__Exercise description__.
Search the entries for the word "travel" and copy each line that has it.

__Given entries__.
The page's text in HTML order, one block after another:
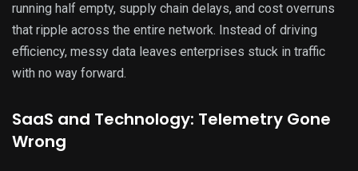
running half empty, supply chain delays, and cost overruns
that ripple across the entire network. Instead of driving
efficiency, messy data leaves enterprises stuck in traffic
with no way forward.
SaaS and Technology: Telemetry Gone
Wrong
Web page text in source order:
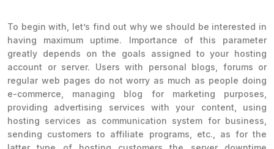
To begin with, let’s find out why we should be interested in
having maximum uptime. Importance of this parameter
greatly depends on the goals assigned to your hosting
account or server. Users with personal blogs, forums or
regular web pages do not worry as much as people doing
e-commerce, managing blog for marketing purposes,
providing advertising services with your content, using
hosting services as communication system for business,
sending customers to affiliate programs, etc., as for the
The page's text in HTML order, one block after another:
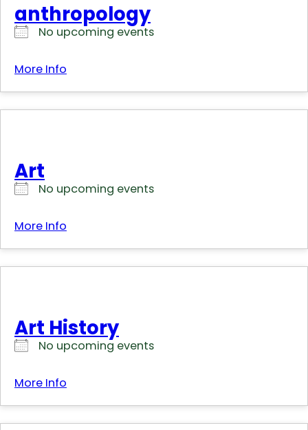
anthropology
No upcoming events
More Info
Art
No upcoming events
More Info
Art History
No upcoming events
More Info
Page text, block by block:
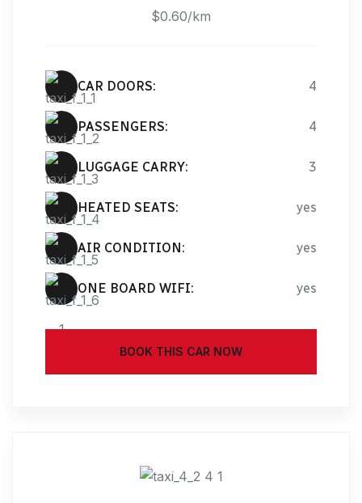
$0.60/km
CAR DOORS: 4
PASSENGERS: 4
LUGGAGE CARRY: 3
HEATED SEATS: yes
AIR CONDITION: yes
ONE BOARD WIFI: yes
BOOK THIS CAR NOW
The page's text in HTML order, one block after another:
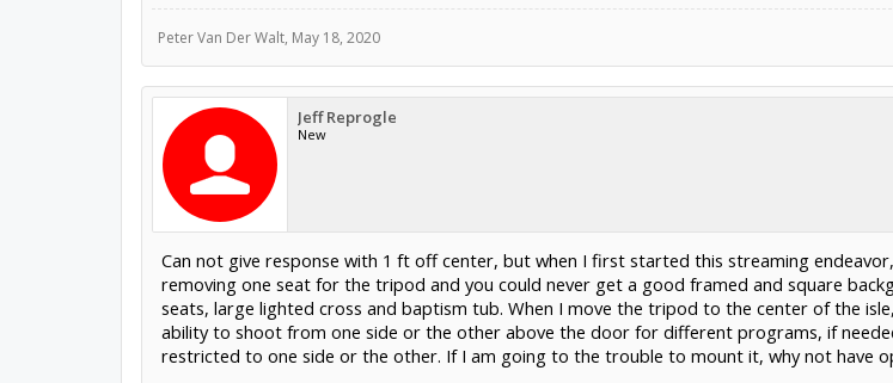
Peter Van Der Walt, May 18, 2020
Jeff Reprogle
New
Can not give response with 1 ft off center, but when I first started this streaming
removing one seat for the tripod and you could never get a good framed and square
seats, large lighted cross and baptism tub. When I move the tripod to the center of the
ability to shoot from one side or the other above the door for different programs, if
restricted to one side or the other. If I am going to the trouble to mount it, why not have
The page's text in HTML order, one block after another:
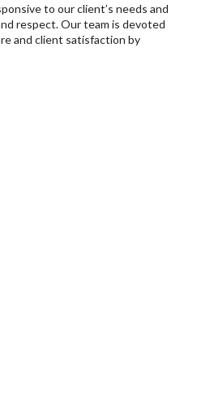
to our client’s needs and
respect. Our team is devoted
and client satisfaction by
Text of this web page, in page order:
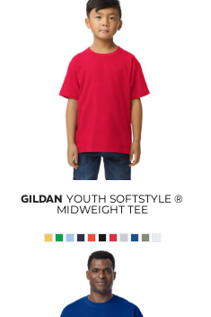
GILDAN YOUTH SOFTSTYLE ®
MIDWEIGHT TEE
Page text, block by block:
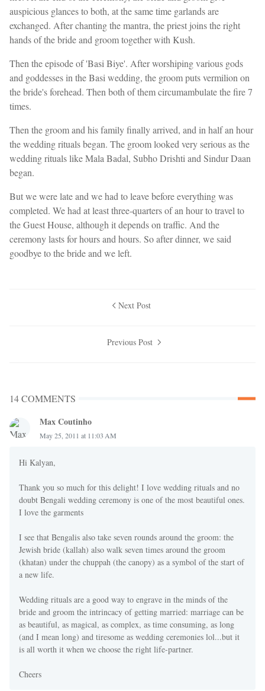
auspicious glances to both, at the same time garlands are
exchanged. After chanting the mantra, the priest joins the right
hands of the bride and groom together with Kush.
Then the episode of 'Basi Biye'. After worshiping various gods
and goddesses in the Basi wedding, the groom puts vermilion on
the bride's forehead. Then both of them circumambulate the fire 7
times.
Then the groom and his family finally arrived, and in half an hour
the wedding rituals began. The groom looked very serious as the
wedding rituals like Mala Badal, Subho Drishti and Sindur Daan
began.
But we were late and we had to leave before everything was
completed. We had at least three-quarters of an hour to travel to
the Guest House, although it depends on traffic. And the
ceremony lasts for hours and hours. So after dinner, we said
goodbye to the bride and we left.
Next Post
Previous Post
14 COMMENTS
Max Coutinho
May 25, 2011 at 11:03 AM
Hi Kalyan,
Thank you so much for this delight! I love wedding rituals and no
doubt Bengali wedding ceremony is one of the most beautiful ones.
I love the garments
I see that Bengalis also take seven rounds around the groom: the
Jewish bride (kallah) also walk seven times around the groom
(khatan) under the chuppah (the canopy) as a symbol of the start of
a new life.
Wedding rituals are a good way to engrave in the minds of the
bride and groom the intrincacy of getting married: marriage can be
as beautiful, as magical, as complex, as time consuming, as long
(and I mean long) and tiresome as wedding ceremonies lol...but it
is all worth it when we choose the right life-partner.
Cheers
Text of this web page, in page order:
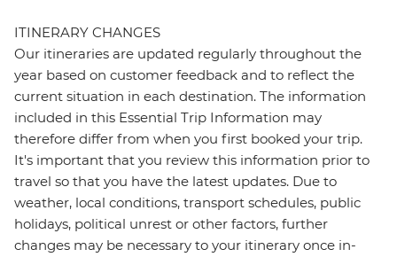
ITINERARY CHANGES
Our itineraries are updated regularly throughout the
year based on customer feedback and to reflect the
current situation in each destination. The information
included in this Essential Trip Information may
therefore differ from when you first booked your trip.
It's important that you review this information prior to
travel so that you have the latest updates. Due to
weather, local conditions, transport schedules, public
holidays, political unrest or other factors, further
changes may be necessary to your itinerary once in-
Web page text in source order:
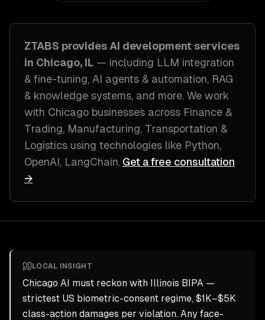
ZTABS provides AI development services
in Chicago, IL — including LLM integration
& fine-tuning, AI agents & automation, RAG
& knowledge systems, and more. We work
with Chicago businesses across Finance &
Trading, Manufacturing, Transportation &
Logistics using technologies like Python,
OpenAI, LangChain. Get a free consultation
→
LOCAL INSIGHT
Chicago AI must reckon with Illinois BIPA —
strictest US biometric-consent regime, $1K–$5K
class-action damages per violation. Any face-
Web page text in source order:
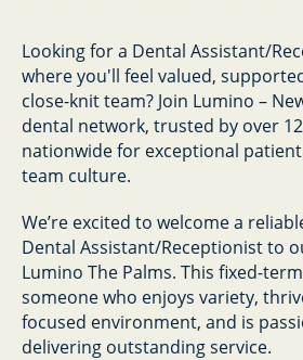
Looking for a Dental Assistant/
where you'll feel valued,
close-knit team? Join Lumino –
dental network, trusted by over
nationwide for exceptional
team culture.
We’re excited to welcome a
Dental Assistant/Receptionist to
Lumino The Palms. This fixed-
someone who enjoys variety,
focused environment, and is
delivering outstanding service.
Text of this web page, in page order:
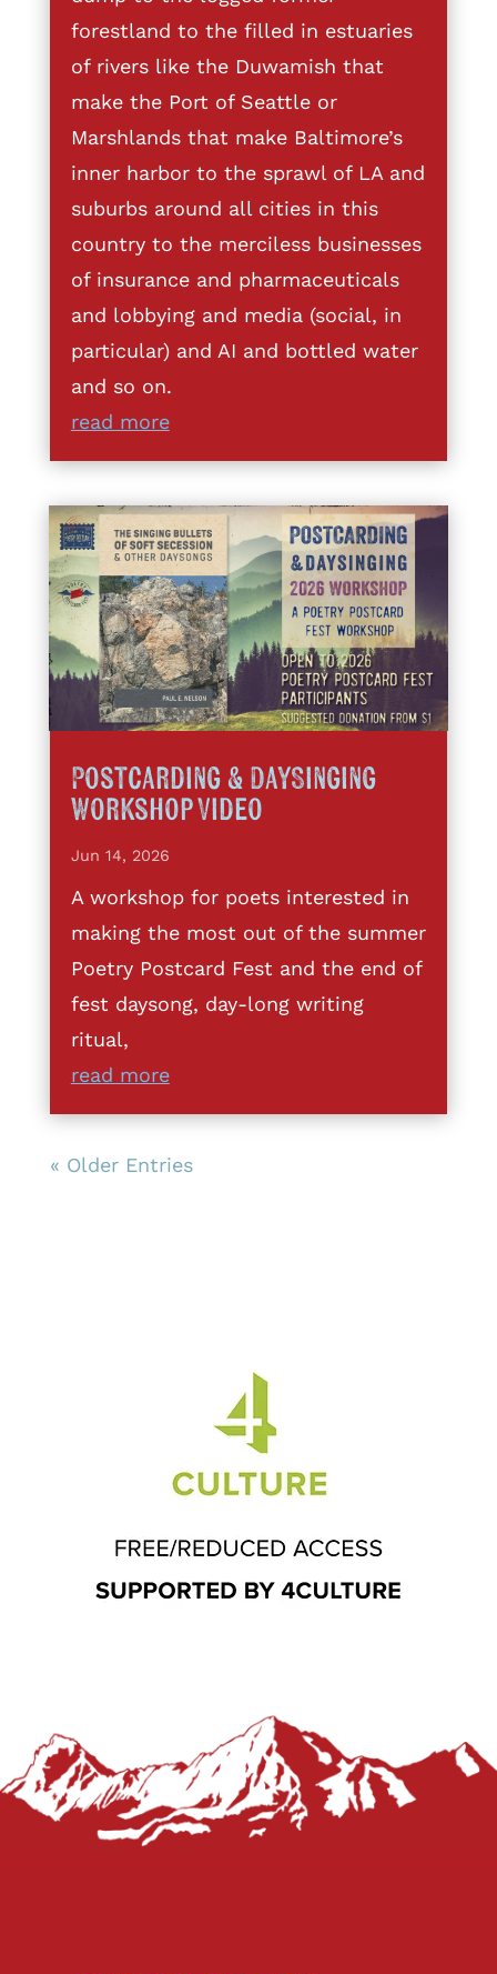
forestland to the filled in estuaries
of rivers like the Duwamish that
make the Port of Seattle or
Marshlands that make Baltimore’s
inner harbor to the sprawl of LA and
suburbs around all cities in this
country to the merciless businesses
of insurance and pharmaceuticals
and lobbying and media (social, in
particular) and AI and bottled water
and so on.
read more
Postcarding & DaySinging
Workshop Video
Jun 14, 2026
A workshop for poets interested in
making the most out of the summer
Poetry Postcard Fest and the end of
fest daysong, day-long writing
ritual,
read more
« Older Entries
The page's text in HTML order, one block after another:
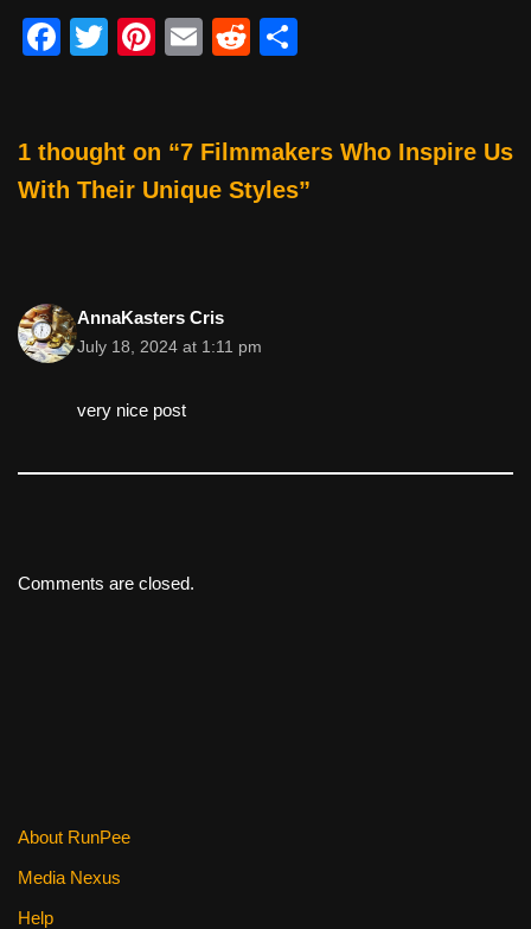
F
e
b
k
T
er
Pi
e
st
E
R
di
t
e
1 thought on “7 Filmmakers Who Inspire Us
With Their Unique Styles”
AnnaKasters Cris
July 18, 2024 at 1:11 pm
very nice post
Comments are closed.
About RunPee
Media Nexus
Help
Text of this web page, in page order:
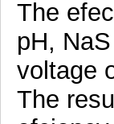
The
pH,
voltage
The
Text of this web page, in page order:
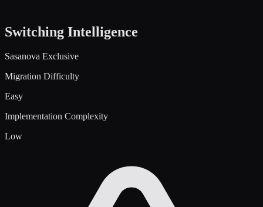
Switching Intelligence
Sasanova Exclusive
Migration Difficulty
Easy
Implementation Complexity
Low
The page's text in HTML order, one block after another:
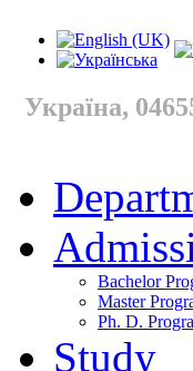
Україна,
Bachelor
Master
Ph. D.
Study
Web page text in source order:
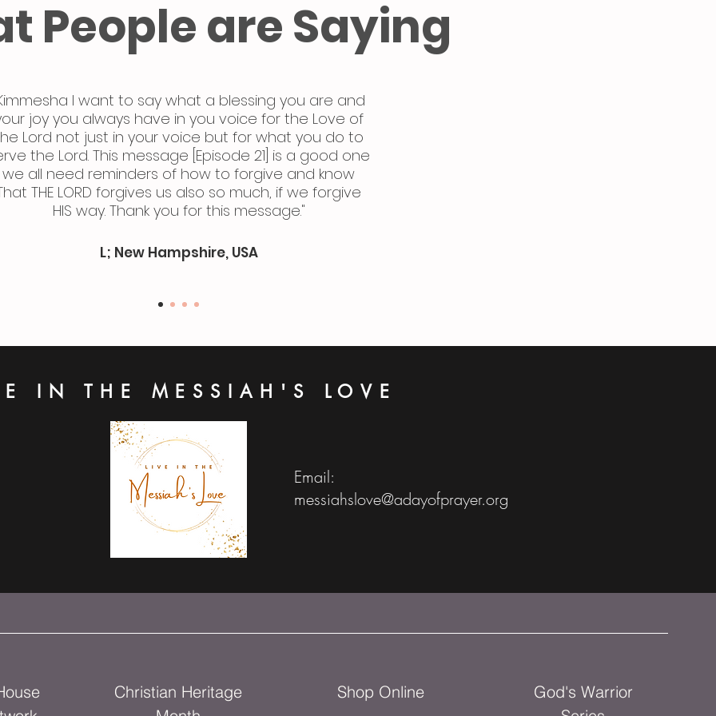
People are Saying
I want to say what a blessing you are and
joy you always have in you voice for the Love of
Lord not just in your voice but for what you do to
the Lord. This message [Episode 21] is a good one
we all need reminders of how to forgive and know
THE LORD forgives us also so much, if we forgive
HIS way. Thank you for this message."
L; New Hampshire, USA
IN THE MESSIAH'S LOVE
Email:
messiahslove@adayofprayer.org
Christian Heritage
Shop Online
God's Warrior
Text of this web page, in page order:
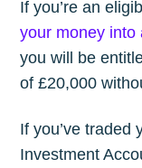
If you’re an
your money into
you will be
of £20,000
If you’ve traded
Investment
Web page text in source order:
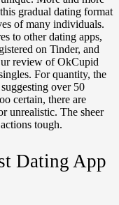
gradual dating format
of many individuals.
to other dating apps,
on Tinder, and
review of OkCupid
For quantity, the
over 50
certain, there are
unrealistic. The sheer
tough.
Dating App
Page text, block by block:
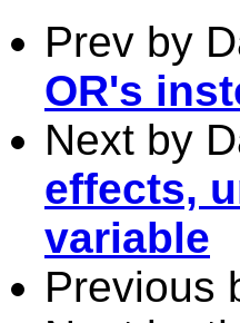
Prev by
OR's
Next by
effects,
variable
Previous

__Task answer__.
completed. We had at least three-quarters of an hour to travel to
travel so that you have the latest updates. Due to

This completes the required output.